Start of Material provided
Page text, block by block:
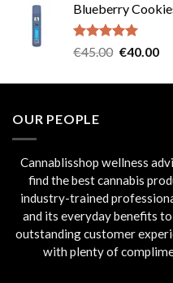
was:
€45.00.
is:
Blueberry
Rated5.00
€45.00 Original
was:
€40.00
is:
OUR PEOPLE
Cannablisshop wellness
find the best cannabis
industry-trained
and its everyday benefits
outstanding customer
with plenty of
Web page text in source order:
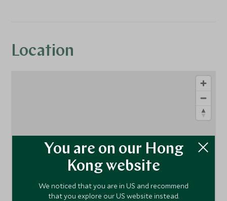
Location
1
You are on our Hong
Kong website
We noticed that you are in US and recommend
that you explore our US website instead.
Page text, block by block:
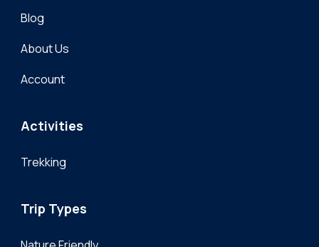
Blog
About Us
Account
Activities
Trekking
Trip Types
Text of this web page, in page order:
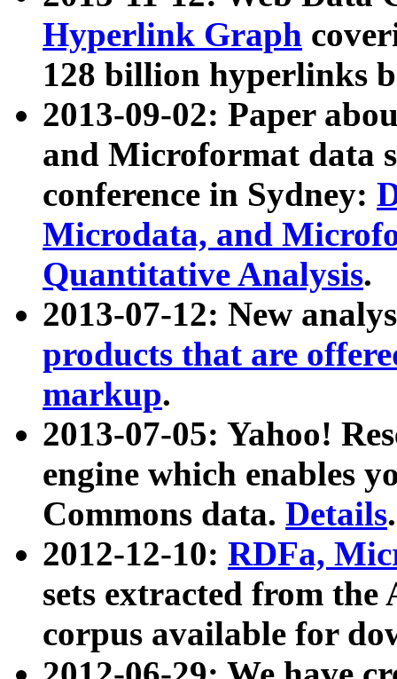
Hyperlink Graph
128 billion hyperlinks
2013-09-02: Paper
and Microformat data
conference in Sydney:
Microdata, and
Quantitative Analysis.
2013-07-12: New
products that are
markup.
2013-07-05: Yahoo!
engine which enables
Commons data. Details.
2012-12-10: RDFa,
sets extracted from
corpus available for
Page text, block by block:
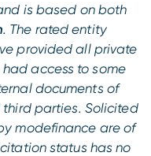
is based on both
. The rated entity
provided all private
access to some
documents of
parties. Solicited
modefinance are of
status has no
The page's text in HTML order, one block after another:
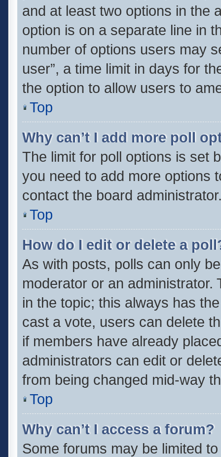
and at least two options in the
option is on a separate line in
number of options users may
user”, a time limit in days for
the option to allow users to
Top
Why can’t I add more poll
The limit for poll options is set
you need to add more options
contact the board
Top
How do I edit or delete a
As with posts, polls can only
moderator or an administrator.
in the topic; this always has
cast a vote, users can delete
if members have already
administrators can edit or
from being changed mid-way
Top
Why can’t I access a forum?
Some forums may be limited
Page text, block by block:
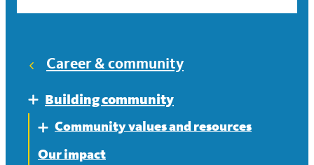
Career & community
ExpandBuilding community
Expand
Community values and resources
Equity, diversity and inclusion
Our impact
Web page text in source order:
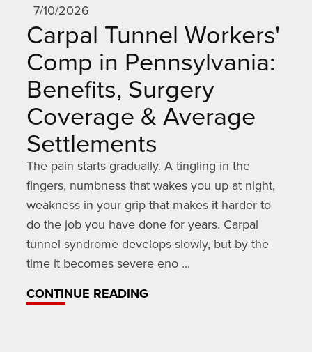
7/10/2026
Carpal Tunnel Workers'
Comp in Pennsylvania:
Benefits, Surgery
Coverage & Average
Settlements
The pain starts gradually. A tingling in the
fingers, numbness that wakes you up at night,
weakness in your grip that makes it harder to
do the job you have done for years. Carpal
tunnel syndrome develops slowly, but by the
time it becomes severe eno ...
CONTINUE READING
End of Material provided
◆ Task description
If pictures appear in the data, do not print them; repeat the rest exactly.

◆ Output for this task
Page text, block by block:
was:
€45.00.
is:
Blueberry
Rated5.00
€45.00 Original
was:
€40.00
is:
OUR PEOPLE
Cannablisshop wellness
find the best cannabis
industry-trained
and its everyday benefits
outstanding customer
with plenty of
Web page text in source order:
Location
1
You are on our Hong
Kong website
We noticed that you are in US and recommend
that you explore our US website instead.
Page text, block by block:
Blog
About Us
Account
Activities
Trekking
Trip Types
Text of this web page, in page order:
Hyperlink Graph
128 billion hyperlinks
2013-09-02: Paper
and Microformat data
conference in Sydney:
Microdata, and
Quantitative Analysis.
2013-07-12: New
products that are
markup.
2013-07-05: Yahoo!
engine which enables
Commons data. Details.
2012-12-10: RDFa,
sets extracted from
corpus available for
Page text, block by block:
is based on both
. The rated entity
provided all private
access to some
documents of
parties. Solicited
modefinance are of
status has no
The page's text in HTML order, one block after another:
and at least two options in the
option is on a separate line in
number of options users may
user”, a time limit in days for
the option to allow users to
Top
Why can’t I add more poll
The limit for poll options is set
you need to add more options
contact the board
Top
How do I edit or delete a
As with posts, polls can only
moderator or an administrator.
in the topic; this always has
cast a vote, users can delete
if members have already
administrators can edit or
from being changed mid-way
Top
Why can’t I access a forum?
Some forums may be limited
Page text, block by block:
Career & community
ExpandBuilding community
Expand
Community values and resources
Equity, diversity and inclusion
Our impact
Web page text in source order:
7/10/2026
Carpal Tunnel Workers'
Comp in Pennsylvania:
Benefits, Surgery
Coverage & Average
Settlements
The pain starts gradually. A tingling in the
fingers, numbness that wakes you up at night,
weakness in your grip that makes it harder to
do the job you have done for years. Carpal
tunnel syndrome develops slowly, but by the
time it becomes severe eno ...
CONTINUE READING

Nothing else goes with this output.